#### [What the task asks]
Copy each line of the records exactly, stopping only after the line that contains "the 99 [4, 191, 24, 201]" has been written, and leave pictures out.

(Stored items)
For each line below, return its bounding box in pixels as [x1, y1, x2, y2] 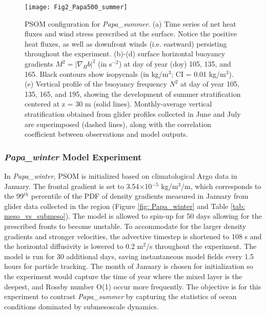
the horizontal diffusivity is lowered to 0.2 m [4, 241, 144, 251]
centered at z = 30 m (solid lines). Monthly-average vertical [25, 98, 212, 109]
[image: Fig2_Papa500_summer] [25, 4, 128, 11]
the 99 [4, 191, 24, 201]
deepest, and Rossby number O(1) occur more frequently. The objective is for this [4, 281, 261, 291]
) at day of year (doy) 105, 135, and [118, 58, 231, 69]
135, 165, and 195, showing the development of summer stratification [25, 88, 241, 99]
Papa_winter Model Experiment [4, 150, 142, 163]
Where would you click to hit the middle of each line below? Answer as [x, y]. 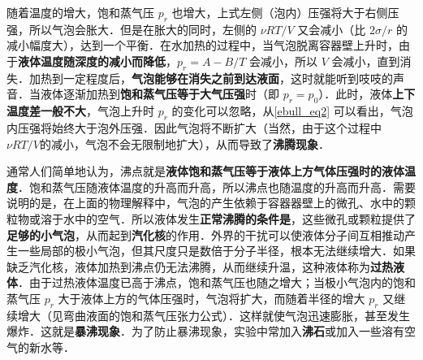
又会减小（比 [332, 29]
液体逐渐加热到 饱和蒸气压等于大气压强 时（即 [160, 94]
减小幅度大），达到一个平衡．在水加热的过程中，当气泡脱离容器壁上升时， [203, 45]
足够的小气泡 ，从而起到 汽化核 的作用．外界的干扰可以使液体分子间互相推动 [205, 234]
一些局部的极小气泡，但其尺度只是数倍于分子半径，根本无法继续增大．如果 [216, 251]
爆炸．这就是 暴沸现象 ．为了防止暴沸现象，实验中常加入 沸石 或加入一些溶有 [205, 331]
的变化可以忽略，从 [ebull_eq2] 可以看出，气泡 [292, 111]
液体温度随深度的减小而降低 [92, 61]
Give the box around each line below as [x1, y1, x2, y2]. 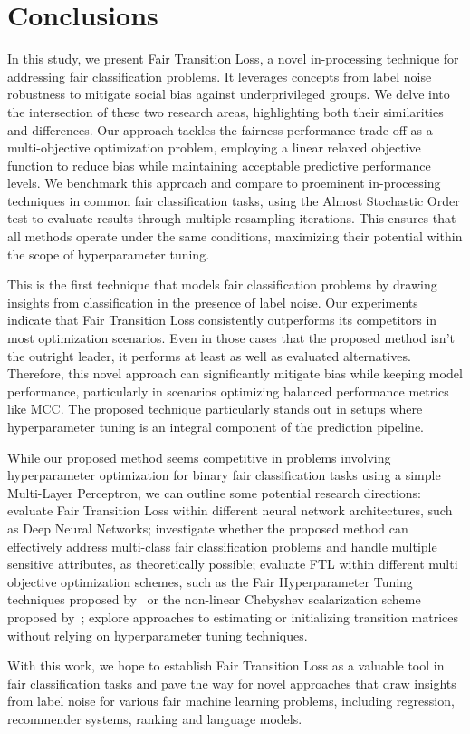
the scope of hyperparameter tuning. [7, 244, 210, 263]
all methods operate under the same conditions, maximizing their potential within [7, 227, 463, 246]
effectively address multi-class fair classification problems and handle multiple [7, 536, 437, 555]
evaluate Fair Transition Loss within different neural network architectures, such [7, 501, 453, 520]
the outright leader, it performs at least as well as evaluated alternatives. [7, 346, 411, 365]
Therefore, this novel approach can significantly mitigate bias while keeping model [7, 364, 463, 383]
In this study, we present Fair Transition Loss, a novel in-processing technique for [7, 49, 459, 68]
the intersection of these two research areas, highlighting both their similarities [7, 102, 444, 121]
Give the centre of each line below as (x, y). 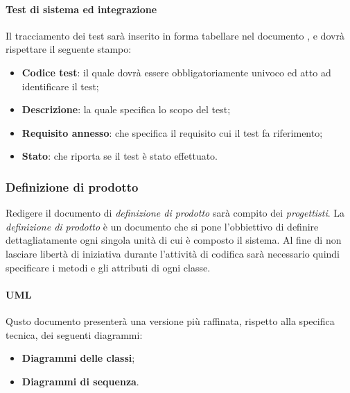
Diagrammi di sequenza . (80, 381)
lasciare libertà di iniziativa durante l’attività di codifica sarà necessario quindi (173, 253)
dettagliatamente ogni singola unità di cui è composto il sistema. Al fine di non (174, 240)
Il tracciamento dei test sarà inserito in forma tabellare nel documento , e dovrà (175, 35)
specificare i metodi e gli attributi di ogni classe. (108, 267)
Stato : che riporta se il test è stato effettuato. (120, 156)
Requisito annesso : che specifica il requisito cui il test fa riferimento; (172, 132)
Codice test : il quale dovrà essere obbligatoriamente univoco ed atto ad (176, 72)
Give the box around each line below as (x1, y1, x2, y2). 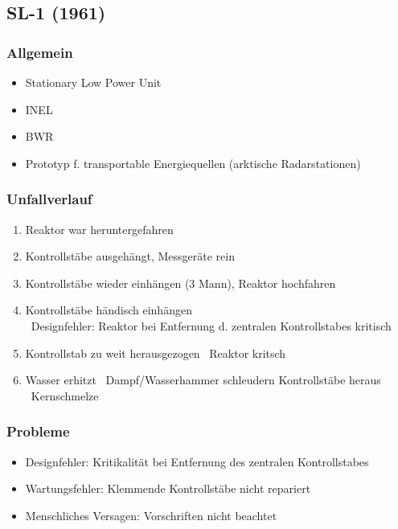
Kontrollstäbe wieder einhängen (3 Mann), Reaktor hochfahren (25, 274, 336, 291)
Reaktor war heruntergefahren (25, 220, 174, 237)
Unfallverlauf (6, 189, 92, 209)
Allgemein (6, 42, 73, 62)
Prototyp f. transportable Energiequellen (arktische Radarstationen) (25, 154, 361, 171)
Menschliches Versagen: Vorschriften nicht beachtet (25, 506, 277, 523)
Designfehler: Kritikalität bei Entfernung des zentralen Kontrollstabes (25, 453, 369, 470)
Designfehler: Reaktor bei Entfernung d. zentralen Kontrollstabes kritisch (31, 317, 392, 334)
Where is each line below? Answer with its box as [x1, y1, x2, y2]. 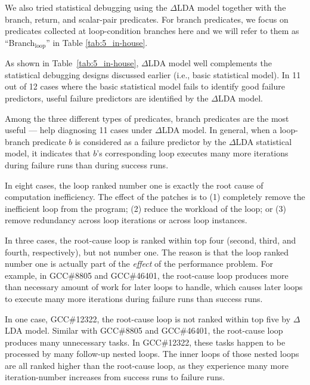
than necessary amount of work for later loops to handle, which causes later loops [5, 281, 303, 293]
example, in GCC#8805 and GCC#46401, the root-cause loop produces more [5, 269, 289, 281]
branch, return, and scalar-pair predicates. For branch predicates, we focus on [5, 13, 289, 25]
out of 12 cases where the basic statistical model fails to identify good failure [5, 80, 285, 93]
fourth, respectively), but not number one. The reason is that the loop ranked [5, 245, 289, 258]
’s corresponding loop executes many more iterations [97, 147, 289, 159]
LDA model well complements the [148, 57, 272, 69]
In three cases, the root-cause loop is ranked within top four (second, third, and [5, 233, 296, 246]
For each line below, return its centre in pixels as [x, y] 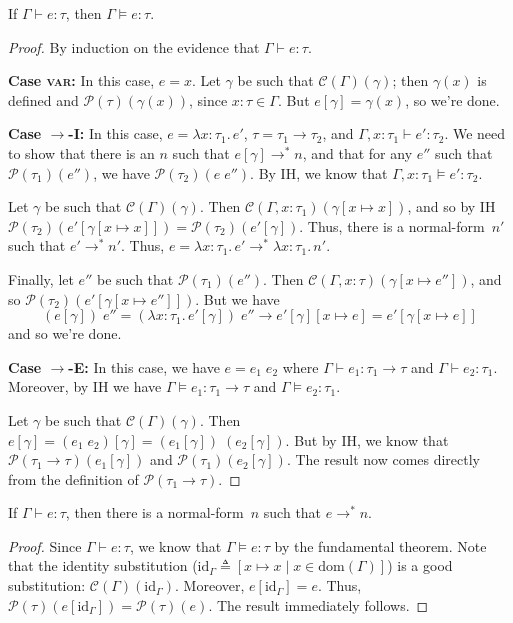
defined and [43, 99]
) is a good [420, 565]
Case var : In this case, [81, 80]
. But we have [237, 298]
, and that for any [357, 152]
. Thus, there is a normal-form [392, 225]
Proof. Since [45, 545]
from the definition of [73, 478]
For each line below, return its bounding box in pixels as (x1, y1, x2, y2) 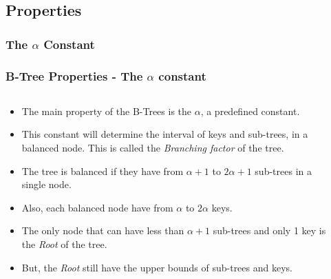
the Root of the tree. (21, 237, 107, 251)
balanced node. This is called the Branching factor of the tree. (21, 141, 284, 155)
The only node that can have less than (21, 223, 184, 238)
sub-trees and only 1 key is (213, 223, 326, 238)
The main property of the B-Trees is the (21, 103, 192, 118)
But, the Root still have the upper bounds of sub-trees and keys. (21, 260, 292, 274)
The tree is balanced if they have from (21, 163, 184, 178)
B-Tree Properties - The (6, 67, 143, 84)
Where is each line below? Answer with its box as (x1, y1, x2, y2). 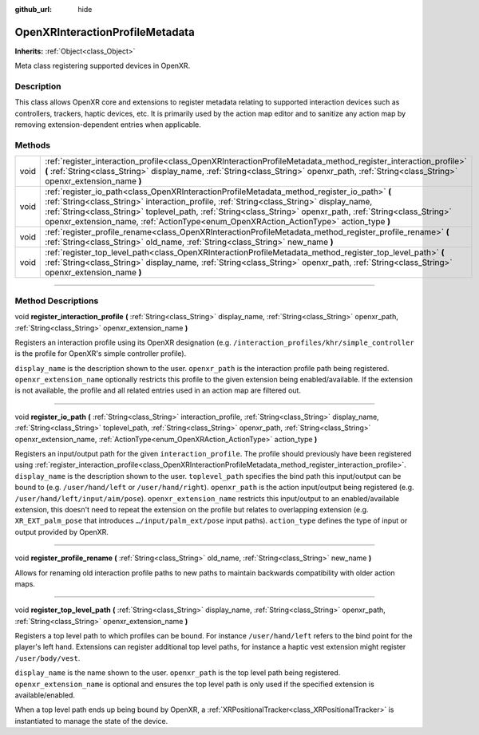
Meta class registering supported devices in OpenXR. (14, 61, 191, 71)
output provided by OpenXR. (14, 527, 109, 536)
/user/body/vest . (14, 653, 81, 662)
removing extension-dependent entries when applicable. (14, 120, 201, 129)
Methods (14, 140, 51, 151)
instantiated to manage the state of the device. (14, 716, 168, 725)
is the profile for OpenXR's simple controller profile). (14, 349, 187, 358)
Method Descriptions (14, 295, 99, 306)
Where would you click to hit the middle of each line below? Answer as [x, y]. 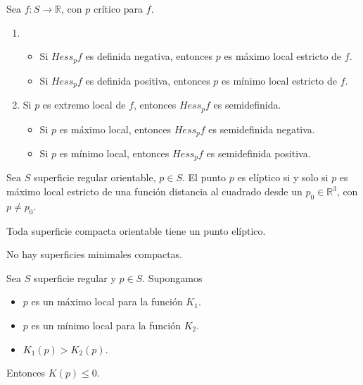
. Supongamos [172, 277]
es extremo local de [84, 105]
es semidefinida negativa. [262, 129]
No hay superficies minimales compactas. [94, 254]
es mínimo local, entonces [114, 153]
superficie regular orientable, [95, 177]
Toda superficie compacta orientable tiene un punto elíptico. [136, 230]
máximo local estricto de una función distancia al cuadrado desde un [154, 191]

#### [Answer to the exercise]
For each line below, return its bounding box in pixels as [x1, y1, x2, y2] 
the horizontal diffusivity is lowered to 0.2 m [4, 241, 144, 251]
centered at z = 30 m (solid lines). Monthly-average vertical [25, 98, 212, 109]
[image: Fig2_Papa500_summer] [25, 4, 128, 11]
the 99 [4, 191, 24, 201]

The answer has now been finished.